┏━━
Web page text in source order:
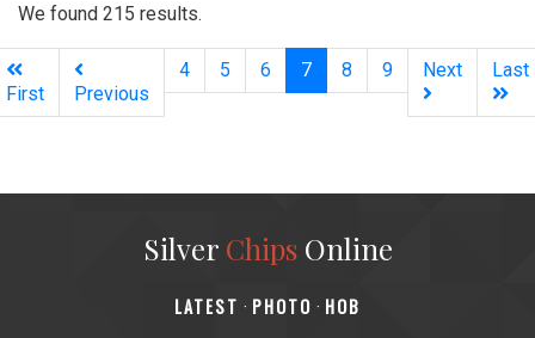
We found 215 results.
First Previous
4 5 6 7(current)
8 9 Next Last
Silver ChipsOnline
‎LATEST · PHOTO · HOB
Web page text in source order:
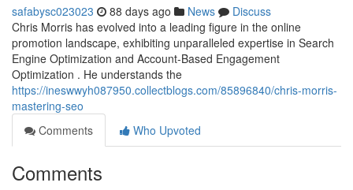
safabysc023023 88 days ago News
Discuss
Chris Morris has evolved into a leading figure in the online
promotion landscape, exhibiting unparalleled expertise in Search
Engine Optimization and Account-Based Engagement
Optimization . He understands the
https://ineswwyh087950.collectblogs.com/85896840/chris-morris-
mastering-seo
Comments
Who Upvoted
Comments
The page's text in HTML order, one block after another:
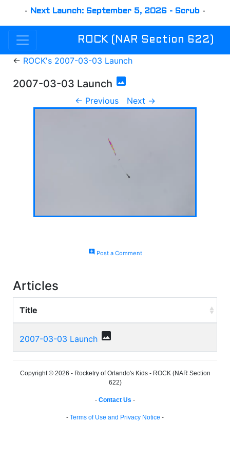
- Next Launch: September 5, 2026 - Scrub -
ROCK (NAR Section 622)
← ROCK's 2007-03-03 Launch
2007-03-03 Launch photo
← Previous Next →
add_commentPost a Comment
Articles
Title
2007-03-03 Launch photo
Copyright © 2026 - Rocketry of Orlando's Kids - ROCK (NAR Section
622)
- Contact Us -
- Terms of Use and Privacy Notice -
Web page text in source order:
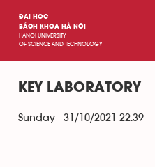
ĐẠI HỌC
BÁCH KHOA HÀ NỘI
HANOI UNIVERSITY
OF SCIENCE AND TECHNOLOGY
KEY LABORATORY
Sunday - 31/10/2021 22:39
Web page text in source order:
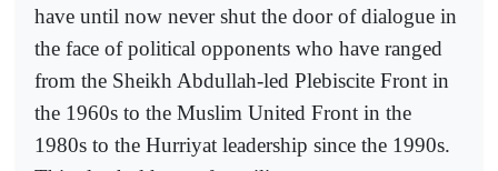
┗━━
→ Exercise instructions: When a picture appears in the material, please pass over it while retyping the rest exactly.

→ Answer for the task:
Web page text in source order:
We found 215 results.
First Previous
4 5 6 7(current)
8 9 Next Last
Silver ChipsOnline
‎LATEST · PHOTO · HOB
Web page text in source order:
safabysc023023 88 days ago News
Discuss
Chris Morris has evolved into a leading figure in the online
promotion landscape, exhibiting unparalleled expertise in Search
Engine Optimization and Account-Based Engagement
Optimization . He understands the
https://ineswwyh087950.collectblogs.com/85896840/chris-morris-
mastering-seo
Comments
Who Upvoted
Comments
The page's text in HTML order, one block after another:
- Next Launch: September 5, 2026 - Scrub -
ROCK (NAR Section 622)
← ROCK's 2007-03-03 Launch
2007-03-03 Launch photo
← Previous Next →
add_commentPost a Comment
Articles
Title
2007-03-03 Launch photo
Copyright © 2026 - Rocketry of Orlando's Kids - ROCK (NAR Section
622)
- Contact Us -
- Terms of Use and Privacy Notice -
Web page text in source order:
ĐẠI HỌC
BÁCH KHOA HÀ NỘI
HANOI UNIVERSITY
OF SCIENCE AND TECHNOLOGY
KEY LABORATORY
Sunday - 31/10/2021 22:39
Web page text in source order:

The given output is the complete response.